Records drawn from a dataset:
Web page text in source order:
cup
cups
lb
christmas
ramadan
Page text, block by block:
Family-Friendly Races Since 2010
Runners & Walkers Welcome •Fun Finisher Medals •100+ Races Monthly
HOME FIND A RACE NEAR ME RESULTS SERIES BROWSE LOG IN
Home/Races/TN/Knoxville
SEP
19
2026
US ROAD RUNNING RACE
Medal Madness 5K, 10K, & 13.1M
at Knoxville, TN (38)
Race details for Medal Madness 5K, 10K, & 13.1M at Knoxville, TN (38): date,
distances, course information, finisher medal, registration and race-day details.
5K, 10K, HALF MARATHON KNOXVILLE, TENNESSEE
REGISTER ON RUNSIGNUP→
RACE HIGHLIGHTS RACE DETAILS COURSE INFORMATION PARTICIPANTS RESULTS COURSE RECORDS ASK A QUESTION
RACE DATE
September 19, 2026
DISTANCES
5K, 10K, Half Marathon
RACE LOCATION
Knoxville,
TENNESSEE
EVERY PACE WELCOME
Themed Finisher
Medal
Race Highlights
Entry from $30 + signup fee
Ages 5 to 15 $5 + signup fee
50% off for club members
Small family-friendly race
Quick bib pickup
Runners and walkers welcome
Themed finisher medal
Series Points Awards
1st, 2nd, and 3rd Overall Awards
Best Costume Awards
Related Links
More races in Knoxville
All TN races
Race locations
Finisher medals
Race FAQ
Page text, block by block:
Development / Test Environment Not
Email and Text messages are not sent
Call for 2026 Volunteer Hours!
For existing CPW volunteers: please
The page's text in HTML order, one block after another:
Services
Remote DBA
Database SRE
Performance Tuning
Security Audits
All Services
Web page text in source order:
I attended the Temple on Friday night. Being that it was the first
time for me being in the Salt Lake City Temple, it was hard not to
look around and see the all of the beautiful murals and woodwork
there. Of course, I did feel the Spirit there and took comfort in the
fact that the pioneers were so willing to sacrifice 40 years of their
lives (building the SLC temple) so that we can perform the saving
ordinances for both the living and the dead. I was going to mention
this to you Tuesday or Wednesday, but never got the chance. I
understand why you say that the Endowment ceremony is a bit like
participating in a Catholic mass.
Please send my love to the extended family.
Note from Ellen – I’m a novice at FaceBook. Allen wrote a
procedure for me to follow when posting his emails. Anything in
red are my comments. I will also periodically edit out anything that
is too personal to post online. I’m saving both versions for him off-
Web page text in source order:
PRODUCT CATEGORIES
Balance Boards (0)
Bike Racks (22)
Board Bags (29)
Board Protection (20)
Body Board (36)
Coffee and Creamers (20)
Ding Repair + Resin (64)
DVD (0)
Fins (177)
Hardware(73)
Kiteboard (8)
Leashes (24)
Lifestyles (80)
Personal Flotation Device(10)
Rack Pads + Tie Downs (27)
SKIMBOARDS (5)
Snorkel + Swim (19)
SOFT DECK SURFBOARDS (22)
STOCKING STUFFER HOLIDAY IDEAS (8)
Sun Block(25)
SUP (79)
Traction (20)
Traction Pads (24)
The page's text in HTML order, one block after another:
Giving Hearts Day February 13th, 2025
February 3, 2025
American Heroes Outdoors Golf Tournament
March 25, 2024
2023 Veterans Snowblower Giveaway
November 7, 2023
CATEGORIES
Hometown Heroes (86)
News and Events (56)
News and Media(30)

PROBLEM STATEMENT:
Output all the lines above. Keep each one exact.

COMPLETED TASK:
Web page text in source order:
cup
cups
lb
christmas
ramadan
Page text, block by block:
Family-Friendly Races Since 2010
Runners & Walkers Welcome •Fun Finisher Medals •100+ Races Monthly
HOME FIND A RACE NEAR ME RESULTS SERIES BROWSE LOG IN
Home/Races/TN/Knoxville
SEP
19
2026
US ROAD RUNNING RACE
Medal Madness 5K, 10K, & 13.1M
at Knoxville, TN (38)
Race details for Medal Madness 5K, 10K, & 13.1M at Knoxville, TN (38): date,
distances, course information, finisher medal, registration and race-day details.
5K, 10K, HALF MARATHON KNOXVILLE, TENNESSEE
REGISTER ON RUNSIGNUP→
RACE HIGHLIGHTS RACE DETAILS COURSE INFORMATION PARTICIPANTS RESULTS COURSE RECORDS ASK A QUESTION
RACE DATE
September 19, 2026
DISTANCES
5K, 10K, Half Marathon
RACE LOCATION
Knoxville,
TENNESSEE
EVERY PACE WELCOME
Themed Finisher
Medal
Race Highlights
Entry from $30 + signup fee
Ages 5 to 15 $5 + signup fee
50% off for club members
Small family-friendly race
Quick bib pickup
Runners and walkers welcome
Themed finisher medal
Series Points Awards
1st, 2nd, and 3rd Overall Awards
Best Costume Awards
Related Links
More races in Knoxville
All TN races
Race locations
Finisher medals
Race FAQ
Page text, block by block:
Development / Test Environment Not
Email and Text messages are not sent
Call for 2026 Volunteer Hours!
For existing CPW volunteers: please
The page's text in HTML order, one block after another:
Services
Remote DBA
Database SRE
Performance Tuning
Security Audits
All Services
Web page text in source order:
I attended the Temple on Friday night. Being that it was the first
time for me being in the Salt Lake City Temple, it was hard not to
look around and see the all of the beautiful murals and woodwork
there. Of course, I did feel the Spirit there and took comfort in the
fact that the pioneers were so willing to sacrifice 40 years of their
lives (building the SLC temple) so that we can perform the saving
ordinances for both the living and the dead. I was going to mention
this to you Tuesday or Wednesday, but never got the chance. I
understand why you say that the Endowment ceremony is a bit like
participating in a Catholic mass.
Please send my love to the extended family.
Note from Ellen – I’m a novice at FaceBook. Allen wrote a
procedure for me to follow when posting his emails. Anything in
red are my comments. I will also periodically edit out anything that
is too personal to post online. I’m saving both versions for him off-
Web page text in source order:
PRODUCT CATEGORIES
Balance Boards (0)
Bike Racks (22)
Board Bags (29)
Board Protection (20)
Body Board (36)
Coffee and Creamers (20)
Ding Repair + Resin (64)
DVD (0)
Fins (177)
Hardware(73)
Kiteboard (8)
Leashes (24)
Lifestyles (80)
Personal Flotation Device(10)
Rack Pads + Tie Downs (27)
SKIMBOARDS (5)
Snorkel + Swim (19)
SOFT DECK SURFBOARDS (22)
STOCKING STUFFER HOLIDAY IDEAS (8)
Sun Block(25)
SUP (79)
Traction (20)
Traction Pads (24)
The page's text in HTML order, one block after another:
Giving Hearts Day February 13th, 2025
February 3, 2025
American Heroes Outdoors Golf Tournament
March 25, 2024
2023 Veterans Snowblower Giveaway
November 7, 2023
CATEGORIES
Hometown Heroes (86)
News and Events (56)
News and Media(30)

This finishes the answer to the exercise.